[Stored items from a collection]
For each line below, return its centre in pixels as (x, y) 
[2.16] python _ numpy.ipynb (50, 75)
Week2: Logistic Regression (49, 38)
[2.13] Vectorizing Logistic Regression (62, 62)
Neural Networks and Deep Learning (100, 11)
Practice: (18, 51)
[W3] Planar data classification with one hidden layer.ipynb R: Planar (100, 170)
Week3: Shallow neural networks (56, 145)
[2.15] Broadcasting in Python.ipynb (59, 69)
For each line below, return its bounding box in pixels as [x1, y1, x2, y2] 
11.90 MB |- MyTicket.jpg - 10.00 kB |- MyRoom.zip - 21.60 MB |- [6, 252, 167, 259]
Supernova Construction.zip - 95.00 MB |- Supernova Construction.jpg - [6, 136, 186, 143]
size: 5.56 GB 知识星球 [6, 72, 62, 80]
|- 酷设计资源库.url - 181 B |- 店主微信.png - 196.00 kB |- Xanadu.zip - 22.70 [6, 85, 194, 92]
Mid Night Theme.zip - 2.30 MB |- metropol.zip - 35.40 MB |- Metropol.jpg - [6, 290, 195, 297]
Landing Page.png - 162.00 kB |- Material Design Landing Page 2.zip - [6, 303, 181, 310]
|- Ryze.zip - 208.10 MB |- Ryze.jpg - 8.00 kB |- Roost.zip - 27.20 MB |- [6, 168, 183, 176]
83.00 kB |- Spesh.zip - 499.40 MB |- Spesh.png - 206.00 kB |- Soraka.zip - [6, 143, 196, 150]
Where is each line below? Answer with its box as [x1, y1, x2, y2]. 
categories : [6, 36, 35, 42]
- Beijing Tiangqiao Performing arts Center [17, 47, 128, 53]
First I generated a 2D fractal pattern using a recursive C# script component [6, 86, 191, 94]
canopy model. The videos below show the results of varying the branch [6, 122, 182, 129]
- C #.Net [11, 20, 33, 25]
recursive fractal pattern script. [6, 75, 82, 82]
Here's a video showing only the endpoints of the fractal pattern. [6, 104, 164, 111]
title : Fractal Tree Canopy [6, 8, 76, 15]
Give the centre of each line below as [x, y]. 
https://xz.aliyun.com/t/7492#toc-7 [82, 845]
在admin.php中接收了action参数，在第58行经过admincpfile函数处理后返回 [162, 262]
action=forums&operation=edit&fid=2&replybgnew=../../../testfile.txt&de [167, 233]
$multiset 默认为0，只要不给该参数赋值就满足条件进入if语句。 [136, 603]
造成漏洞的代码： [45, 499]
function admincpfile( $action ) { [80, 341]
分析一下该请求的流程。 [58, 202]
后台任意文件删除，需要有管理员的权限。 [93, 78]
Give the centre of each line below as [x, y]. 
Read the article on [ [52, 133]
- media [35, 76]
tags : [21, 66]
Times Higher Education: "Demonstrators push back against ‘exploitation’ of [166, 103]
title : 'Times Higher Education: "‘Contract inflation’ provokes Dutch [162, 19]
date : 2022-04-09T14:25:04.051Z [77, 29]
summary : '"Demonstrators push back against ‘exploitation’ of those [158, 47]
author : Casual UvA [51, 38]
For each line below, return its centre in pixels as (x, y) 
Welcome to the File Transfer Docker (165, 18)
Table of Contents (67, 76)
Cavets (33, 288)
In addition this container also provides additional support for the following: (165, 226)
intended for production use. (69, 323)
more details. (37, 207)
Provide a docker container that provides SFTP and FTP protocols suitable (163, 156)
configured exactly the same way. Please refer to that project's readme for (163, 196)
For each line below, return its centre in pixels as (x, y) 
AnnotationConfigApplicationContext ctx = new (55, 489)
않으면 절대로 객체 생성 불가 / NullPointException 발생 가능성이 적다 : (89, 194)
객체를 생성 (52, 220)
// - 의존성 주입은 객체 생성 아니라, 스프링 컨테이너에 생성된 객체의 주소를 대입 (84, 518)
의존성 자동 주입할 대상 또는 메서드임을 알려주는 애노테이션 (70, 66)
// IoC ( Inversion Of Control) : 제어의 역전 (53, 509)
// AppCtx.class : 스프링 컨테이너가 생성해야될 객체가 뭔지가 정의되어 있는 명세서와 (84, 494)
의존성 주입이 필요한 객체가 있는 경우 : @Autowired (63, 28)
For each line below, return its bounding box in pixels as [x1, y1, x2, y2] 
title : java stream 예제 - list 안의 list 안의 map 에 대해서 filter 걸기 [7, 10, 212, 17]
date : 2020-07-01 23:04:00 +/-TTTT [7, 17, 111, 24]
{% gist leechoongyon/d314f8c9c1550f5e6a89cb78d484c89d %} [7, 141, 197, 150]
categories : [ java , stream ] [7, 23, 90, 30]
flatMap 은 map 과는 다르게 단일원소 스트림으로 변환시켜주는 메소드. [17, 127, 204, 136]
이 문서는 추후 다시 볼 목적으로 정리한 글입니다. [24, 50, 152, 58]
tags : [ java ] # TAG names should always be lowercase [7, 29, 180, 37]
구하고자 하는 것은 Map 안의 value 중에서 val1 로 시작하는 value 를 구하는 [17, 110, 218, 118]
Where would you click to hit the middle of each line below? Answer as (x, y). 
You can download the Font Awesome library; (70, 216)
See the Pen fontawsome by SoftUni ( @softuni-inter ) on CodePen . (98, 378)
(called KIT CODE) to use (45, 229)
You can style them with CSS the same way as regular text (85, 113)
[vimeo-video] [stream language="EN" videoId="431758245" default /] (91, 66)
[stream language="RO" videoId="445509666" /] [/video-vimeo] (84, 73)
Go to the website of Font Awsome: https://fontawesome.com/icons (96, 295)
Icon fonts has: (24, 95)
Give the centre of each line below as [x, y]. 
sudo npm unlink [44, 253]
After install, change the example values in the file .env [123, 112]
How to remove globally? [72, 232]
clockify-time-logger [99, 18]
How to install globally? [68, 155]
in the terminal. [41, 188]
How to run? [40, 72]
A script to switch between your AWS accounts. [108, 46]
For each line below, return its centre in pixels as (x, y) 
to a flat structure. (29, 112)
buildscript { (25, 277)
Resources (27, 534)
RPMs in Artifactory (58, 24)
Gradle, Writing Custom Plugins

==

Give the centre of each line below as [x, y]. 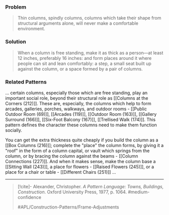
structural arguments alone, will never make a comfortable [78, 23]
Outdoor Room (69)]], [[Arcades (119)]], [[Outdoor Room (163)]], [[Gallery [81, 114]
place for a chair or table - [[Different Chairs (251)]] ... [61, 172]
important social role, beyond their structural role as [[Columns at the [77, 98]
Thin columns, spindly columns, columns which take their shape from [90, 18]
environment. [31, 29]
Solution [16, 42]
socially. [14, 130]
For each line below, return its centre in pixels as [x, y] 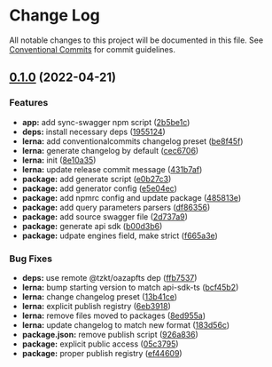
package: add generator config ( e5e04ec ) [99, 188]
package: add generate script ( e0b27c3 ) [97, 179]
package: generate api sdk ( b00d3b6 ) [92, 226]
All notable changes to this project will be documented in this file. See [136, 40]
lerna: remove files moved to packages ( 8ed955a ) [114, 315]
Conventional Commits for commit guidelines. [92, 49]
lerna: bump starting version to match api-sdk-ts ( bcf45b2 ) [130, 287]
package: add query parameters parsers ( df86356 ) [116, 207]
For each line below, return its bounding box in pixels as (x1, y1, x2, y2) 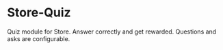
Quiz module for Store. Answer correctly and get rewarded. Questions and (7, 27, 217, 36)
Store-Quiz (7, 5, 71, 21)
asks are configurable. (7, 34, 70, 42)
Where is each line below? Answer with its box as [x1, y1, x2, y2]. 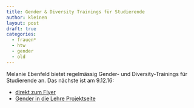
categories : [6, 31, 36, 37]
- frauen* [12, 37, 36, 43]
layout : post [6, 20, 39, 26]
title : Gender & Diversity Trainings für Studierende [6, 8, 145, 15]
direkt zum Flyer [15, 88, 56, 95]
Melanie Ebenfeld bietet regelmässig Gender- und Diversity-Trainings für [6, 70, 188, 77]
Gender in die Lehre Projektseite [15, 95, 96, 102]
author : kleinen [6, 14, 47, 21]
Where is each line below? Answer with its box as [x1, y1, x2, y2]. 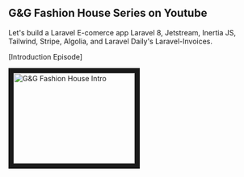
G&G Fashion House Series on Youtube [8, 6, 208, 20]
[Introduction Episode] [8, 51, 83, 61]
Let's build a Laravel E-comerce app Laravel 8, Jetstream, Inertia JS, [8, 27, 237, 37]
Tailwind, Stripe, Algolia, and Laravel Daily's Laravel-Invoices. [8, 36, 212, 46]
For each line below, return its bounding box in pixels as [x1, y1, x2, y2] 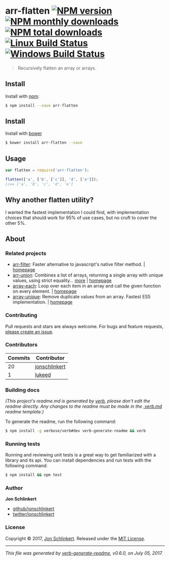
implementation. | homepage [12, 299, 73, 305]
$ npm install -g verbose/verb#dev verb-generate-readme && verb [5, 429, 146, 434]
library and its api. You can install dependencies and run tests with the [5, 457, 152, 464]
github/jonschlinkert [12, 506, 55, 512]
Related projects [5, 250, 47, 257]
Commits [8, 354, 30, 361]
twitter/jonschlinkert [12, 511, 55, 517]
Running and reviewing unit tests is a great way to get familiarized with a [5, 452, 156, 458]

(Exercise brief): Take the lines above starting at the one containing "Tailwind, Stripe, Algolia, and" and ending at the one containing "Running and reviewing", and print them again exactly, without pictures.

(Your solution):
Tailwind, Stripe, Algolia, and Laravel Daily's Laravel-Invoices. [8, 36, 212, 46]
For each line below, return its bounding box in pixels as [x1, y1, x2, y2] 
implementation. | homepage [12, 299, 73, 305]
$ npm install -g verbose/verb#dev verb-generate-readme && verb [5, 429, 146, 434]
library and its api. You can install dependencies and run tests with the [5, 457, 152, 464]
github/jonschlinkert [12, 506, 55, 512]
Related projects [5, 250, 47, 257]
Commits [8, 354, 30, 361]
twitter/jonschlinkert [12, 511, 55, 517]
Running and reviewing unit tests is a great way to get familiarized with a [5, 452, 156, 458]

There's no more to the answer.